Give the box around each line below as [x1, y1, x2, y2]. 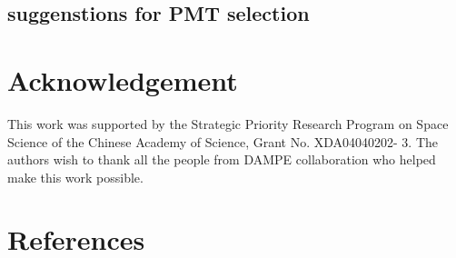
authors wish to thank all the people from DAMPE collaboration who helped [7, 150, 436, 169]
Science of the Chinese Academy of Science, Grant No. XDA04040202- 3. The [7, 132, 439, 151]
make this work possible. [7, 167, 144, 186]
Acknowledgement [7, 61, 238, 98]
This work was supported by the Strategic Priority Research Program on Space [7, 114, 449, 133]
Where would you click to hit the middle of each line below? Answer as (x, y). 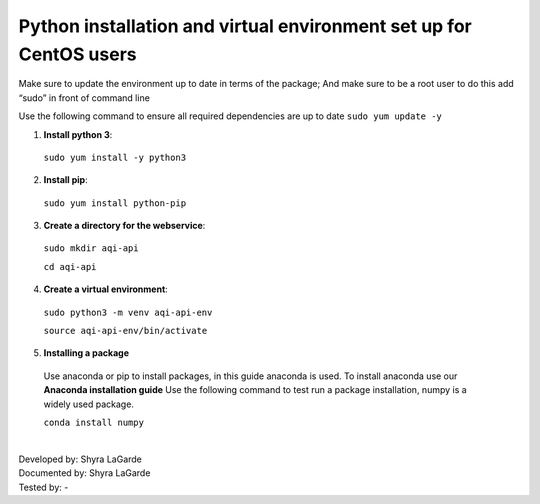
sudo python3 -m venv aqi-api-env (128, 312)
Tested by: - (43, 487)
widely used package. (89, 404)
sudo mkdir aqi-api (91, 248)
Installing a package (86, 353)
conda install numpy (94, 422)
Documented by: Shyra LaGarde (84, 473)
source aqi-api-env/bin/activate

-----

Omit the pictures and print again exactly the lines from the one with "Science of the" through the final line of the entries, both ends included.

Result below:
Science of the Chinese Academy of Science, Grant No. XDA04040202- 3. The [7, 132, 439, 151]
make this work possible. [7, 167, 144, 186]
Acknowledgement [7, 61, 238, 98]
This work was supported by the Strategic Priority Research Program on Space [7, 114, 449, 133]
Where would you click to hit the middle of each line below? Answer as (x, y). 
sudo python3 -m venv aqi-api-env (128, 312)
Tested by: - (43, 487)
widely used package. (89, 404)
sudo mkdir aqi-api (91, 248)
Installing a package (86, 353)
conda install numpy (94, 422)
Documented by: Shyra LaGarde (84, 473)
source aqi-api-env/bin/activate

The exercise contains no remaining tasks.